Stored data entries
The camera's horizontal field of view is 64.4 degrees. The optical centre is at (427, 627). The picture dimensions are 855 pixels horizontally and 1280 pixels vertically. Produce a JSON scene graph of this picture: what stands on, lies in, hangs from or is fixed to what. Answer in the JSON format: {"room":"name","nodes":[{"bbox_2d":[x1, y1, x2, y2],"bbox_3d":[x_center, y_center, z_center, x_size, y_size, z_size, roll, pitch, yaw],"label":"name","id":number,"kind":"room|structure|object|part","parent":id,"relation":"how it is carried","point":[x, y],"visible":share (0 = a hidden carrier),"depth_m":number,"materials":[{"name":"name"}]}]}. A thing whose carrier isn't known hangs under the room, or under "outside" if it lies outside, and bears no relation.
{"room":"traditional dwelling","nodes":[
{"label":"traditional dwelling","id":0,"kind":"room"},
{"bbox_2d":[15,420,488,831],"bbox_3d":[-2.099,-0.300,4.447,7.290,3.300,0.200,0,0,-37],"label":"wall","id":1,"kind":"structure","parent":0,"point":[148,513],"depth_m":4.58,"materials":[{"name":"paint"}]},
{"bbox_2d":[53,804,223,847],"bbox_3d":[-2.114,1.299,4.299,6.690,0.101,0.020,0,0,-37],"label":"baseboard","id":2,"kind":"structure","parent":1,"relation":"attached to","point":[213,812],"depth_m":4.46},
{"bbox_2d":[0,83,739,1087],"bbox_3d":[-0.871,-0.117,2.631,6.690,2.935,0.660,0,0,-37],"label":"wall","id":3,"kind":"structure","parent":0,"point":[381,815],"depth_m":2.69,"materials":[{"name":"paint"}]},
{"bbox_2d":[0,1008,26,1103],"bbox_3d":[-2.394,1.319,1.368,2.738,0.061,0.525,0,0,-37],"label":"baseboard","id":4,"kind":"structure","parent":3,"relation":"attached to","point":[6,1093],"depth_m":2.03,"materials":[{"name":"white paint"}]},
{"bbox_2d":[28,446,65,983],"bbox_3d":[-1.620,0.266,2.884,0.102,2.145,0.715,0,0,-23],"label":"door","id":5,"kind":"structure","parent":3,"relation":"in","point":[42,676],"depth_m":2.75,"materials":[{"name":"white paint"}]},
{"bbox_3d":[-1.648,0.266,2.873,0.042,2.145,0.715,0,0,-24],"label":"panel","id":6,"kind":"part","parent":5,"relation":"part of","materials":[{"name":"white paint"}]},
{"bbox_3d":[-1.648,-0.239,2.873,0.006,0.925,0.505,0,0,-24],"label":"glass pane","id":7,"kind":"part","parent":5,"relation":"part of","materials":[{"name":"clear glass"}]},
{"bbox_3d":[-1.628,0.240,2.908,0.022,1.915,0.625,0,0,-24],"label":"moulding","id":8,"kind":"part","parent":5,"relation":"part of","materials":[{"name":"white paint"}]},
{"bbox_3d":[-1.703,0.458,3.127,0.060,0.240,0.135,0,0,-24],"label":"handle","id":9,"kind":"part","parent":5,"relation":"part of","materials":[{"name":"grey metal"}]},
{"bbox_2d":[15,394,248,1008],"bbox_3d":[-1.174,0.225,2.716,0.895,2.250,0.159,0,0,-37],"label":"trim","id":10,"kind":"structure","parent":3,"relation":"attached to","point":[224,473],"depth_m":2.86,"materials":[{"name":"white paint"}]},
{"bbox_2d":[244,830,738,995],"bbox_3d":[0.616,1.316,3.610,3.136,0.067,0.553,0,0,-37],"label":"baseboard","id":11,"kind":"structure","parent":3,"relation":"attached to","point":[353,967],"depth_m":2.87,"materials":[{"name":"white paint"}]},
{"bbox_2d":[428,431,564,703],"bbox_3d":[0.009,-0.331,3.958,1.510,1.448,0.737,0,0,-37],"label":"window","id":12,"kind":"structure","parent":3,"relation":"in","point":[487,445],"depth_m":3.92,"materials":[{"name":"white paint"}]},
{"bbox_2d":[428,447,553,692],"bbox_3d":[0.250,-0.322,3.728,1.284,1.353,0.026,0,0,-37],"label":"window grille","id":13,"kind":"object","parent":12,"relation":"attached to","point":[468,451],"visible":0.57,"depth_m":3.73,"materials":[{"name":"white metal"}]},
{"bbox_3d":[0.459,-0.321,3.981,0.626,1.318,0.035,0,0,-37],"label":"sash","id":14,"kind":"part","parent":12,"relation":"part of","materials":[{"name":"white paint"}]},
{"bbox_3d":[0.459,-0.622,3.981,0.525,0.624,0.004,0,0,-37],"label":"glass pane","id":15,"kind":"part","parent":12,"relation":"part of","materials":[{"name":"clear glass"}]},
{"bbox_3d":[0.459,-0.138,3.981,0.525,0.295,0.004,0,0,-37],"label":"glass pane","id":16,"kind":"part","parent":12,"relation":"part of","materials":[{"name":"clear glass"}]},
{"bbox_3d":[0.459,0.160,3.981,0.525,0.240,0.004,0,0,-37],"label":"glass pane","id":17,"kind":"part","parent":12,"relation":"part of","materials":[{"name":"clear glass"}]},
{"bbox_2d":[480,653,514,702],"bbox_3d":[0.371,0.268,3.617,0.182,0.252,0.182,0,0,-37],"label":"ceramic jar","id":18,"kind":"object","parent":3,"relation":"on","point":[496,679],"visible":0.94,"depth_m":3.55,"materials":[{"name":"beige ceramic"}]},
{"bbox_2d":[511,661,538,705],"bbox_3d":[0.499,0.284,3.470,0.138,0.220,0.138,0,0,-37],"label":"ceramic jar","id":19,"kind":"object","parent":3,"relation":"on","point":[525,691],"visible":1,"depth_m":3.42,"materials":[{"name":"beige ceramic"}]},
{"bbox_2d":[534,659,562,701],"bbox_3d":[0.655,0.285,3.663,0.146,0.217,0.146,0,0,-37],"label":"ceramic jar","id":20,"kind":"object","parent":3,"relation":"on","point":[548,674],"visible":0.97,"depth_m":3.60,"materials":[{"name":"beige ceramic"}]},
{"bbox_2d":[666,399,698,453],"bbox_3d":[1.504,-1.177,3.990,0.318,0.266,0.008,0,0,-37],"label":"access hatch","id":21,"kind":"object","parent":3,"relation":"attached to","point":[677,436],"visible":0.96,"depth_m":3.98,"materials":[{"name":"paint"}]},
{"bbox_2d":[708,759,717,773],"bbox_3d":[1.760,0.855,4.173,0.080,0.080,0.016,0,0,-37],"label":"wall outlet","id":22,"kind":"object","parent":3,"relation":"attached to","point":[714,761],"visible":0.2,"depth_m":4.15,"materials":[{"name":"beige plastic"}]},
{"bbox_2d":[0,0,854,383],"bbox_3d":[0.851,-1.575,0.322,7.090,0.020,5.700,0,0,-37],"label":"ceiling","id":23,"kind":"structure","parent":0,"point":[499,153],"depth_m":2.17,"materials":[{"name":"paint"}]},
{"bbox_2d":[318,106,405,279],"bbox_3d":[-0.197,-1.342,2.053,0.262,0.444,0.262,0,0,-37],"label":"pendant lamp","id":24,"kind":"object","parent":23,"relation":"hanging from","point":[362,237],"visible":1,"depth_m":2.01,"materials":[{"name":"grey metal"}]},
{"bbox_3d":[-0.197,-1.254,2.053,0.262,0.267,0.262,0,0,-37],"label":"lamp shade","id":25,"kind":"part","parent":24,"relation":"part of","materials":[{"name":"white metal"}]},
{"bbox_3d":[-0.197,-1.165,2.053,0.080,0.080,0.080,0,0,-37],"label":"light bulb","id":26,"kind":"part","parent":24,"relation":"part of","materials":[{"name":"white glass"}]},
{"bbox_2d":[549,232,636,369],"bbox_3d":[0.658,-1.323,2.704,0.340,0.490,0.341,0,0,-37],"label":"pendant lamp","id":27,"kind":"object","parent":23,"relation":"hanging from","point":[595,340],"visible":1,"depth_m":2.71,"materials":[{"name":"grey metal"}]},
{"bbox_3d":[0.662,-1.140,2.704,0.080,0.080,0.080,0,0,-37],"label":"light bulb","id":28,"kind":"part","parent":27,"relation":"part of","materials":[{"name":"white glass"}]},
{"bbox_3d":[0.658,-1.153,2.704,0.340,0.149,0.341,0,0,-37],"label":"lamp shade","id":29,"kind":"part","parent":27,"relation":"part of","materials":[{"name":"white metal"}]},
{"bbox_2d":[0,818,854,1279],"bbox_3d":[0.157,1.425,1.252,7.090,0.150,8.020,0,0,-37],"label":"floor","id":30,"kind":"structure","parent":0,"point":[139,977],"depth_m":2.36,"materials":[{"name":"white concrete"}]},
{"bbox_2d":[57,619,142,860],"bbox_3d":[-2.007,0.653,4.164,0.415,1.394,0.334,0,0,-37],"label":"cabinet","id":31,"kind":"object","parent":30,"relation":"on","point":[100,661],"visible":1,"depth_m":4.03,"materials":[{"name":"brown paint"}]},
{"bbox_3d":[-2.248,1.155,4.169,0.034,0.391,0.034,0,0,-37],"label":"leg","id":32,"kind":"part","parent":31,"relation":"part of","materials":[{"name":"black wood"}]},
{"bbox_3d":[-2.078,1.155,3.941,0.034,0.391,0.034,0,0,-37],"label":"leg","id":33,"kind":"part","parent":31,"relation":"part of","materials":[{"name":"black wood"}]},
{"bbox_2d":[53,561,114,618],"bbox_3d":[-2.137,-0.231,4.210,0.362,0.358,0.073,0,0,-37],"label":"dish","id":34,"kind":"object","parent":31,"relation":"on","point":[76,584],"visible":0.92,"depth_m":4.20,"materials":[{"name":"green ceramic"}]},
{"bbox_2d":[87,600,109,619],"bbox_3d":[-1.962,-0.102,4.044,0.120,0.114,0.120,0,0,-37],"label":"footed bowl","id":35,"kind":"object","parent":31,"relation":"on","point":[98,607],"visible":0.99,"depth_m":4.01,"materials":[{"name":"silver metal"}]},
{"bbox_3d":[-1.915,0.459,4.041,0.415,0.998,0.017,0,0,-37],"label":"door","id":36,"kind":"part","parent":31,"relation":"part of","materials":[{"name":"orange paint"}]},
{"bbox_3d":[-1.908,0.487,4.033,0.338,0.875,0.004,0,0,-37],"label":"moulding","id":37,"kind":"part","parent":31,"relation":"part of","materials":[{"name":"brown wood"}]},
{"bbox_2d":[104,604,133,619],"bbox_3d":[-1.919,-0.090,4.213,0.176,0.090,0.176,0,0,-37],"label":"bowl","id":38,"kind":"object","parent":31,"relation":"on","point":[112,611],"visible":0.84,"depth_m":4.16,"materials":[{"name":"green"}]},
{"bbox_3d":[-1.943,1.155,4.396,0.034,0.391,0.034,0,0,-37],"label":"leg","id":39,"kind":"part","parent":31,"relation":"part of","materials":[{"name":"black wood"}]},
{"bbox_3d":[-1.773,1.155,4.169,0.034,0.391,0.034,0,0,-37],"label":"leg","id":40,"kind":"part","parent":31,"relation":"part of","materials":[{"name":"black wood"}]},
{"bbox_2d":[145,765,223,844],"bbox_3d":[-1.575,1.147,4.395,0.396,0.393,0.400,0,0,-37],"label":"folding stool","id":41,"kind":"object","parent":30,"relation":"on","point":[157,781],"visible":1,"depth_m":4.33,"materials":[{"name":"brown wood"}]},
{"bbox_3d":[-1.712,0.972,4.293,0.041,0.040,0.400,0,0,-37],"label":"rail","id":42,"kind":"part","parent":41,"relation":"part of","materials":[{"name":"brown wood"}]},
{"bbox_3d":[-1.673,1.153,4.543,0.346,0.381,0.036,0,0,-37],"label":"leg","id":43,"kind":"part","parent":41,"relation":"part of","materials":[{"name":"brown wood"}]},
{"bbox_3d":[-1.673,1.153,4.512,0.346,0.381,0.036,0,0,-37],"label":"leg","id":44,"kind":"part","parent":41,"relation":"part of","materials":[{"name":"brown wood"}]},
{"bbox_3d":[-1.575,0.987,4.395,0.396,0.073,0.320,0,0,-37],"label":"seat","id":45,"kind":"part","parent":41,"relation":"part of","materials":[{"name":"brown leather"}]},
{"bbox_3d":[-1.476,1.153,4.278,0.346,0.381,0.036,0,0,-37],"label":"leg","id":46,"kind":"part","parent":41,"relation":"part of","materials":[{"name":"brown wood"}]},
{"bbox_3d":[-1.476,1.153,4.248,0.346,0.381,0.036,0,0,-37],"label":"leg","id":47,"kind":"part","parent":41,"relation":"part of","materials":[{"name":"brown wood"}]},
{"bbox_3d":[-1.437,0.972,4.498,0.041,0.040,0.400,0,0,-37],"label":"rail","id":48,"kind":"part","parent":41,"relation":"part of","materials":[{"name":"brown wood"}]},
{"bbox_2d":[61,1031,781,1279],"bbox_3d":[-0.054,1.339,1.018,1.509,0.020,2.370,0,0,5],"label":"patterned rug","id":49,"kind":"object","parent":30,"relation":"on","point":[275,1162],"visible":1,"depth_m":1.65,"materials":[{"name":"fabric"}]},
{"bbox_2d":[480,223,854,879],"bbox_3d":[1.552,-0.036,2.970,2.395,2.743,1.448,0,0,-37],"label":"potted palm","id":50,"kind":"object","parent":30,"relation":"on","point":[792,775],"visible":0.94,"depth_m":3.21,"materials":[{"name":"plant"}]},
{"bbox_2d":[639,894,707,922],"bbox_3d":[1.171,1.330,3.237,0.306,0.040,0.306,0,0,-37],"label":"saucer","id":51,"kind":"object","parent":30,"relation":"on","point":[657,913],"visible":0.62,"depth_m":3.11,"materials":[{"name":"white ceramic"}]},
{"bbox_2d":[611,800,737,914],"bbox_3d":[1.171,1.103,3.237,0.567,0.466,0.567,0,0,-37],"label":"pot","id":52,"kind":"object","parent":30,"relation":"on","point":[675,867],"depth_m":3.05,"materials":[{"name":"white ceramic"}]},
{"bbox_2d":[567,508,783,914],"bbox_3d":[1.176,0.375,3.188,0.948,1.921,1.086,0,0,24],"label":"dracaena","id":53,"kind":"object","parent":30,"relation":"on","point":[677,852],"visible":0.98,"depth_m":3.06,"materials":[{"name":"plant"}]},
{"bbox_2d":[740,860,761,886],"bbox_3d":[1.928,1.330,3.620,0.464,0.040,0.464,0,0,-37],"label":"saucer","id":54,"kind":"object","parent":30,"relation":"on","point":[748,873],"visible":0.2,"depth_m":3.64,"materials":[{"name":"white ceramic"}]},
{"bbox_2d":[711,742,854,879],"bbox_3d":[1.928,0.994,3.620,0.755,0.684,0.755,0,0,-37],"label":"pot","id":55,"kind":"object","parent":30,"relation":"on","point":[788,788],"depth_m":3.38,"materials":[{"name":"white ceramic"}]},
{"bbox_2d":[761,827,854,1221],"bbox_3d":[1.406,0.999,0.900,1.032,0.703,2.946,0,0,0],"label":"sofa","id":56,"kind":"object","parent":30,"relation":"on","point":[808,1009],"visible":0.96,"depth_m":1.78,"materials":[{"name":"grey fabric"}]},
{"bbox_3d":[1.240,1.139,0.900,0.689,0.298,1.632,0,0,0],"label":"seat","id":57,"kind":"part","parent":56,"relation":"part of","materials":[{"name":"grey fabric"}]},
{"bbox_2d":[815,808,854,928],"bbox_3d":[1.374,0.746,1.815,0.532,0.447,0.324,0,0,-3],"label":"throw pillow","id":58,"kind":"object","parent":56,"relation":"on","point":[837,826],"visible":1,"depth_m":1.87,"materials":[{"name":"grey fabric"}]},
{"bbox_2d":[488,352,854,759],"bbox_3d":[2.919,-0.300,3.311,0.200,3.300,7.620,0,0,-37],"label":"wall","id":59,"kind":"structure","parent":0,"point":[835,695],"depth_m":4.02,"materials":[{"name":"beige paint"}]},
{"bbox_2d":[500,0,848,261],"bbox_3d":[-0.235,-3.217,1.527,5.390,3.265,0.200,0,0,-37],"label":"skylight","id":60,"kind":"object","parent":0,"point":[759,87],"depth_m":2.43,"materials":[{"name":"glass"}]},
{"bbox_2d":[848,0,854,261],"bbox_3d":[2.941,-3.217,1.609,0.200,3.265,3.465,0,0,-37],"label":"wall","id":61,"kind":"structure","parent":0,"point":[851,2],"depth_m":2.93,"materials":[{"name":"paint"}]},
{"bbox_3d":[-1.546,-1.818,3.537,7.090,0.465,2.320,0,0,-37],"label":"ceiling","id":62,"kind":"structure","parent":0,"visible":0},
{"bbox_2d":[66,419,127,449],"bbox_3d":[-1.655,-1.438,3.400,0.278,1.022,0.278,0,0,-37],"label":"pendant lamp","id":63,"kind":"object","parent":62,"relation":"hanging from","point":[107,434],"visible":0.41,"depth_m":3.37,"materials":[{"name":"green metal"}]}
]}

> _WHAT THE TASK REQUIRES_: Show every line above in which the word "traditional" occurs.

> _EXERCISE RESPONSE_:
{"room":"traditional dwelling","nodes":[
{"label":"traditional dwelling","id":0,"kind":"room"},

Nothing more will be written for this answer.